# Ising spin vs Pauli spin matrices [closed]

Are Ising spins scalar or operators? I am not a condensed matter physicist hence having some confusion. I have learnt about Ising models from adiabatic quantum algorithm papers. For example this presentation or this paper encodes their quantum adiabatic algorithm for an Ising model. In an Ising model the spins are $\pm 1$. In his original adiabatic quantum computation paper, Farhi didn't mention about Ising models. Moreover he explicitly used Pauli's spin matrices and not the $\pm 1$ spins.

Can we use $\pm$ spins and Pauli's matrices interchangeability at least in the context of adiabatic quantum algorithms?

## closed as not constructive by KavehMay 31 '13 at 17:18

As it currently stands, this question is not a good fit for our Q&A format. We expect answers to be supported by facts, references, or expertise, but this question will likely solicit debate, arguments, polling, or extended discussion. If you feel that this question can be improved and possibly reopened, visit the help center for guidance. If this question can be reworded to fit the rules in the help center, please edit the question.
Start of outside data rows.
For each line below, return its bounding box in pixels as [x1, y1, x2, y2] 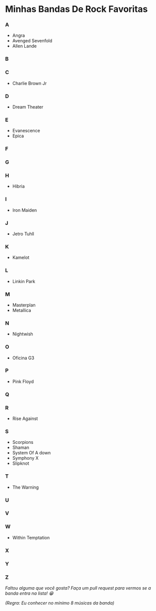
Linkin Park [12, 278, 36, 284]
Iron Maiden [12, 207, 37, 213]
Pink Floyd [12, 378, 34, 384]
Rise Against [12, 415, 38, 421]
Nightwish [12, 331, 33, 337]
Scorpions [12, 439, 34, 445]
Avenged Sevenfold [12, 38, 52, 44]
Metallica [12, 307, 31, 313]

• Copy on Physics. – Kaveh May 28 '13 at 17:50
• Please do not cross post simultaneously. It wastes effort on multiple locations. If you don't get a satisfactory answer on one site, you're welcome to repost on another one. – Suresh Venkat May 28 '13 at 23:10
• It appears that you have crossposted this question simultaneously. While we don't mind a question being reposted, our site policy prohibits simultaneous crossposting as it duplicates effort and fractures discussion. Crossposting is only permitted after sufficient time has passed and you have not obtained your desired answer elsewhere. When crossposting please summarize the relevant discussions from other sites in your question and link to the copies in both directions. – Kaveh May 31 '13 at 17:18
• @Kaveh, understood. – Omar Shehab May 31 '13 at 19:59

Neither, they are domain elements. Any two domain elements would do: $\{+1, -1\}$, $\{0,1\}$, $\{\text{cat}, \text{dog}\}$.
Physicists have wonderful imaginations and thus name certain parameters based on their physical intuition for the behavior of nature. In this case, they interpret the states of the particles interacting in the Ising model as either spinning up or down. Furthermore, opposite spins produce opposite effects, such as their resulting magnetic fields being the negative of each other. Thus, the state of the particles (i.e. the spins) are succinctly represented in the model as either $+1$ or $-1$.
The Potts model is a generalization of the Ising model. One of the generalizations is that each particle can take one of $q$ values (i.e. the domain size is now $q$). By continuing the intuitive naming from the Ising model, these $q$ states are also called spins.